◆ BRIEF: Your copy should match the records exactly, except that it contains no pictures.

◆ SOURCE RECORDS:
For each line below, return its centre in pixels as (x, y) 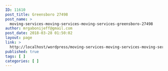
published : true (22, 51)
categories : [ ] (22, 61)
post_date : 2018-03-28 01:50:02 (39, 33)
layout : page (19, 38)
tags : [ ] (15, 56)
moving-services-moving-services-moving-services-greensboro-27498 (81, 24)
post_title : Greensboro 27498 (37, 14)
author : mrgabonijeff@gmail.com (39, 28)
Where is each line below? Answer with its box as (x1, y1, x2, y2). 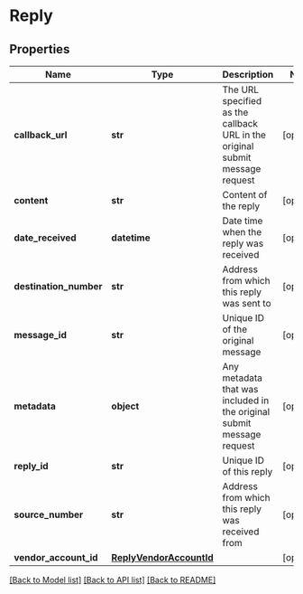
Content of (222, 189, 268, 201)
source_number (14, 508, 84, 521)
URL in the (222, 128, 266, 141)
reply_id (14, 460, 49, 472)
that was (222, 383, 259, 395)
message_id (14, 329, 68, 341)
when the (222, 226, 262, 238)
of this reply (222, 466, 273, 477)
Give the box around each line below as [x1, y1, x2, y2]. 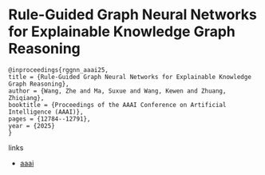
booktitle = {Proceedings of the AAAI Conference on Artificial [8, 101, 227, 109]
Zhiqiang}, [8, 93, 45, 101]
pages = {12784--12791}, [8, 114, 91, 123]
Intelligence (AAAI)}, [8, 108, 84, 116]
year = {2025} [8, 121, 56, 129]
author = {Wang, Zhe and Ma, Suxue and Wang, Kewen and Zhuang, [8, 86, 227, 95]
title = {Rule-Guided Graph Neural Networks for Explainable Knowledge [8, 73, 251, 81]
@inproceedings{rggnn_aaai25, [8, 66, 109, 74]
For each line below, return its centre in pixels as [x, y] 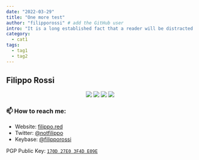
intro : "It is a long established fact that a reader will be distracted [100, 28]
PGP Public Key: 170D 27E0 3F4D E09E [52, 150]
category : [18, 34]
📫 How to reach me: [36, 111]
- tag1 [20, 51]
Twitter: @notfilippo [39, 133]
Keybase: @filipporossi [43, 139]
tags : [13, 45]
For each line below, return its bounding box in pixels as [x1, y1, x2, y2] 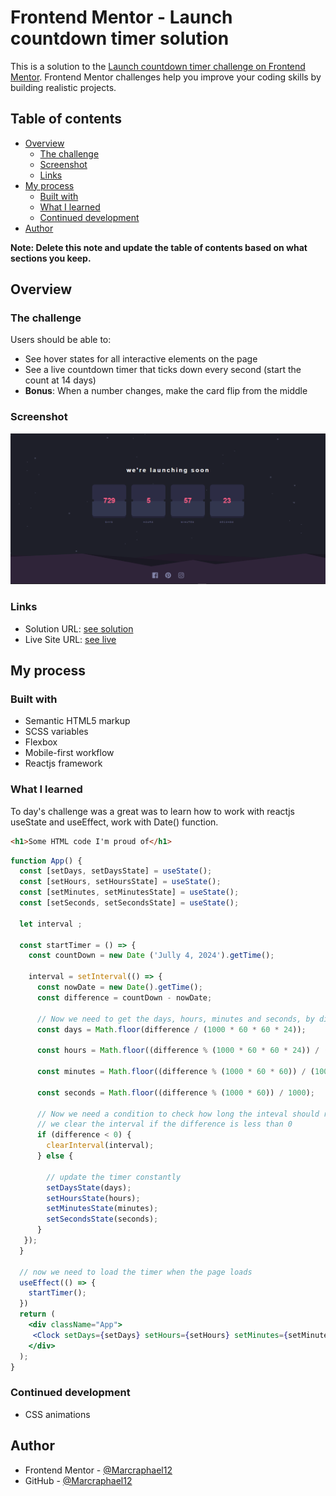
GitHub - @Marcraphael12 [24, 1474, 133, 1486]
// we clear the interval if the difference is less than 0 [36, 1119, 293, 1130]
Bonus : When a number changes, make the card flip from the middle [24, 385, 308, 397]
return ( [19, 1309, 56, 1320]
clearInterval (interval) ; [46, 1141, 155, 1151]
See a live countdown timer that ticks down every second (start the [24, 364, 302, 376]
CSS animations [24, 1408, 91, 1420]
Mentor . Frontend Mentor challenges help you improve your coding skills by [10, 71, 322, 83]

◆ WRITTEN RESPONSE:
For each line below, return its centre in pixels as (x, y) 
published : true (22, 51)
categories : [ ] (22, 61)
post_date : 2018-03-28 01:50:02 (39, 33)
layout : page (19, 38)
tags : [ ] (15, 56)
moving-services-moving-services-moving-services-greensboro-27498 (81, 24)
post_title : Greensboro 27498 (37, 14)
author : mrgabonijeff@gmail.com (39, 28)
Where is each line below? Answer with its box as (x1, y1, x2, y2). 
Content of (222, 189, 268, 201)
source_number (14, 508, 84, 521)
URL in the (222, 128, 266, 141)
reply_id (14, 460, 49, 472)
that was (222, 383, 259, 395)
message_id (14, 329, 68, 341)
when the (222, 226, 262, 238)
of this reply (222, 466, 273, 477)
Give the box around each line below as [x1, y1, x2, y2]. 
booktitle = {Proceedings of the AAAI Conference on Artificial [8, 101, 227, 109]
Zhiqiang}, [8, 93, 45, 101]
pages = {12784--12791}, [8, 114, 91, 123]
Intelligence (AAAI)}, [8, 108, 84, 116]
year = {2025} [8, 121, 56, 129]
author = {Wang, Zhe and Ma, Suxue and Wang, Kewen and Zhuang, [8, 86, 227, 95]
title = {Rule-Guided Graph Neural Networks for Explainable Knowledge [8, 73, 251, 81]
@inproceedings{rggnn_aaai25, [8, 66, 109, 74]
For each line below, return its centre in pixels as [x, y] 
intro : "It is a long established fact that a reader will be distracted [100, 28]
PGP Public Key: 170D 27E0 3F4D E09E [52, 150]
category : [18, 34]
📫 How to reach me: [36, 111]
- tag1 [20, 51]
Twitter: @notfilippo [39, 133]
Keybase: @filipporossi [43, 139]
tags : [13, 45]
For each line below, return its bounding box in pixels as [x1, y1, x2, y2] 
GitHub - @Marcraphael12 [24, 1474, 133, 1486]
// we clear the interval if the difference is less than 0 [36, 1119, 293, 1130]
Bonus : When a number changes, make the card flip from the middle [24, 385, 308, 397]
return ( [19, 1309, 56, 1320]
clearInterval (interval) ; [46, 1141, 155, 1151]
See a live countdown timer that ticks down every second (start the [24, 364, 302, 376]
CSS animations [24, 1408, 91, 1420]
Mentor . Frontend Mentor challenges help you improve your coding skills by [10, 71, 322, 83]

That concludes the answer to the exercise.